F.A.Q.

# What is ENTRADA?

ENTRADA is an open source system for storing and analyzing large volumes of network data. It is built on top of Apache Hadoop, Apache Parquet and Apache Impala

Why use Apache Parquet?

Parquet is a columnar storage format which allows for very efficient encoding and compression of the data. DNS data is highly structured and each column often has repeating values. Storing the data for each column sequential on disk and using run-length encoding, Parquet would only need to store a single 0 and a count of the number of zeroes. Compared to writing all the zeroes to disk, this saves a lot of bytes.

Why use Apache Impala?

Impala provides high-performance, low-latency SQL queries on large volumes of data stored on Apache Hadoop. The fast response for queries enables interactive exploration and fine-tuning of analytic queries, rather than long batch jobs traditionally associated with SQL-on-Hadoop technologies.

Why AWS S3 and Athena?

Although ENTRADA on Hadoop is a good solution, it does require knowledge of Hadoop to be able to deploy and maintain it. Also creating a in-house Hadoop cluster can be expensive.
For these reasons we decided to also include support for Amazon S3 and Athena, essentially creating a a server-less DNS analytics tool.

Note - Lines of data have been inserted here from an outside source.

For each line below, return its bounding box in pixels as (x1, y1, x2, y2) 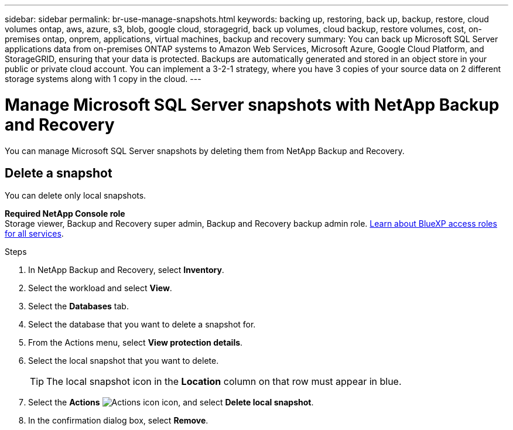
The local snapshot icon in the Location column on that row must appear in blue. (46, 376, 402, 388)
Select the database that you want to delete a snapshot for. (28, 319, 256, 330)
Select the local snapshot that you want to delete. (28, 356, 219, 366)
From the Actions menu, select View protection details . (28, 337, 243, 348)
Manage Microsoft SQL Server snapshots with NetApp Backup (5, 94, 500, 115)
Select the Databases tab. (28, 301, 129, 312)
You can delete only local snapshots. (5, 190, 146, 201)
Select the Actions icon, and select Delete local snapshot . (28, 397, 314, 408)
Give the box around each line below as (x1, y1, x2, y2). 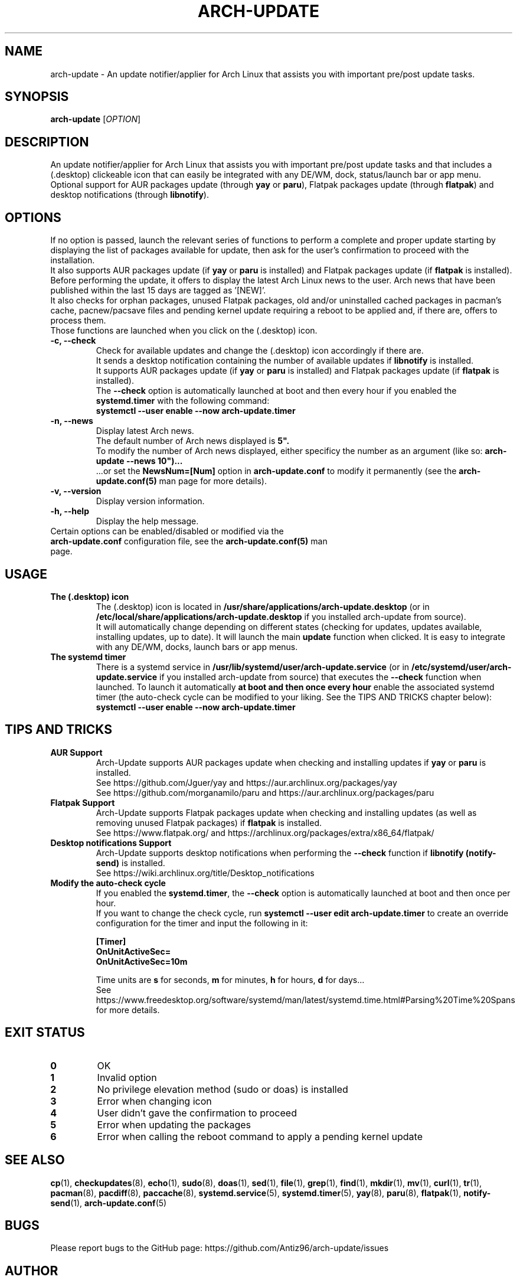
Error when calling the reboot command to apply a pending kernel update (97, 1130, 423, 1142)
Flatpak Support (50, 797, 115, 808)
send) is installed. (96, 857, 165, 868)
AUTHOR (5, 1263, 58, 1278)
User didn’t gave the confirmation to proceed (97, 1106, 297, 1119)
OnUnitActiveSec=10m (96, 956, 188, 966)
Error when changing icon (97, 1095, 212, 1107)
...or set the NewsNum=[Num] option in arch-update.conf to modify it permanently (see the (96, 466, 457, 476)

S3 and Athena are managed by Amazon and require minimal knowledge to get started with.
Running ENTRADA in the AWS is also a very cheap solution, S3 storage cost little and Athena charges only for the amount of data queried.

How fast is ENTRADA?

This all the depends on the type SQL query and the volume of data that is to be analyzed.

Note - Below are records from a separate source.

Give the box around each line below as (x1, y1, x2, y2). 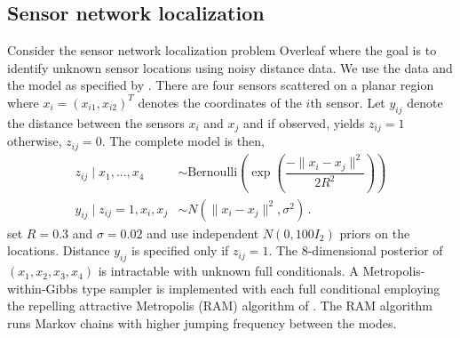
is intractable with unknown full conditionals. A (98, 262, 359, 280)
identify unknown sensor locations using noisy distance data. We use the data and (7, 58, 453, 76)
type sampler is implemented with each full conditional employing (82, 278, 440, 297)
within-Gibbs (7, 278, 78, 297)
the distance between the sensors (7, 113, 185, 132)
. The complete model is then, (101, 132, 265, 150)
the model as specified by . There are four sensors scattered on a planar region (7, 76, 434, 94)
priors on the (339, 223, 410, 242)
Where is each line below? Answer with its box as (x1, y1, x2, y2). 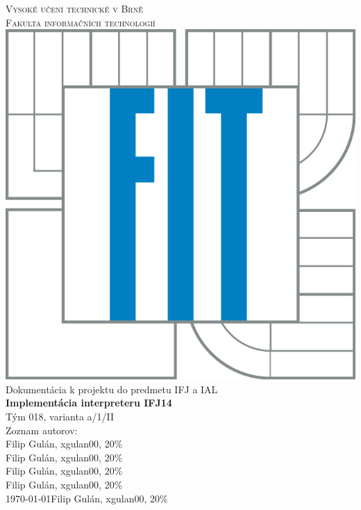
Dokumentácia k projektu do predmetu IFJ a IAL (6, 381, 218, 396)
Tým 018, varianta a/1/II (6, 409, 115, 423)
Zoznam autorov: (6, 422, 78, 437)
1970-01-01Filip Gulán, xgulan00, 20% (6, 491, 168, 505)
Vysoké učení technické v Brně (6, 1, 143, 15)
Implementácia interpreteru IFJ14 (6, 395, 172, 410)
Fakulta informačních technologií (6, 15, 156, 29)
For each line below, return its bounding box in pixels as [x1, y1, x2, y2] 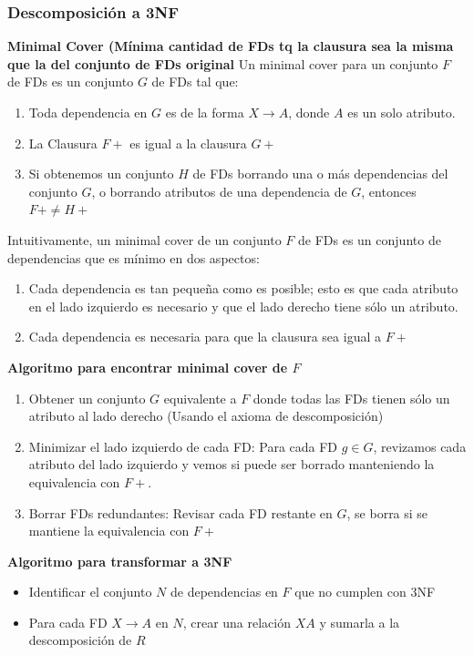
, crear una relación [182, 612, 292, 631]
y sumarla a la [319, 612, 400, 631]
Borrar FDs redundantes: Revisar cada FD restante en [28, 503, 333, 522]
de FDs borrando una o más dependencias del [192, 164, 448, 183]
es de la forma [165, 103, 244, 121]
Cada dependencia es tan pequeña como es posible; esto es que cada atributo [28, 279, 459, 298]
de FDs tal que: [151, 72, 239, 91]
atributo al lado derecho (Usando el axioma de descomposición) [28, 406, 384, 425]
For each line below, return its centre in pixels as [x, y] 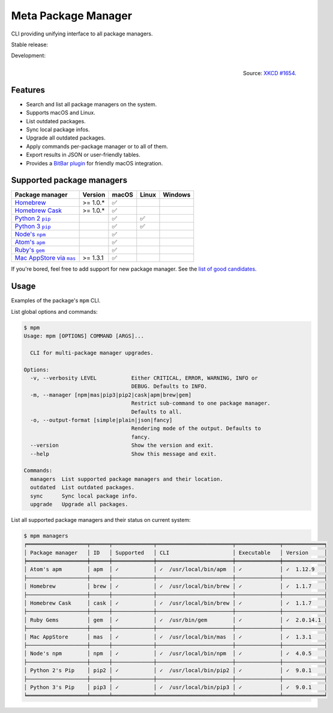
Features [28, 90]
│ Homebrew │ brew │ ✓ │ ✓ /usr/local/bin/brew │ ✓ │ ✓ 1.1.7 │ [175, 586]
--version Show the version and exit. [122, 445]
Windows [177, 195]
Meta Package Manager [71, 16]
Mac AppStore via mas [45, 258]
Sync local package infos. [58, 129]
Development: [28, 56]

Can i also use other Query engines?

Yes, you can also use Apache Spark to query the generated Parquet files.

What network protocols can ENTRADA handle?

Currently IP, TCP, UDP, DNS and ICMP protocols are supported.

Who developed ENTRADA?

ENTRADA was initially started by SIDN Labs, the research team of SIDN, the domain name registry for the .nl ccTLD.

What license is ENTRADA released under?

ENTRADA is released under the GNU GENERAL PUBLIC LICENSE version 3 license.

Is ENTRADA version 2.x compatible with version 0.x

The new 2.x database schema is not compatible with theParquet files generated by the 0.x version of ENTRADA. Apache Impala uses index-based column indexing and this breaks when using the new schema because ENTRADA 2.x added and removed columns.

The fix for this is to make sure Impala uses named-based indexing, this can be enabled using the PARQUET_FALLBACK_SCHEMA_RESOLUTION option.

Attribution

When building a product or service using ENTRADA, we kindly request that you include the following attribution text in all advertising and documentation.

This product includes ENTRADA created by <a href="https://www.sidnlabs.nl">SIDN Labs</a>, available from
<a href="http://entrada.sidnlabs.nl">http://entrada.sidnlabs.nl</a>.

Is support available?

Yes, please contact us for questions about support.

Is there any monitoring available?

Yes, metrics are gathered when data is processed, these metrics can be analysed using Graphite and Grafana.

Can I change the timezone? Why is everything in UTC?

To avoid any kind of timezone confusion, especially when daylight saving time is involved, we decided to exclusively use UTC for time related columns and display purposes in all components of ENTRADA.

What Geolocation service is used by ENTRADA?

The free MaxMind database files are automatically downloaded from: MaxMind download. There is also support for the paid Maxmind version, just configure your license key using the ENTRADA configuration option.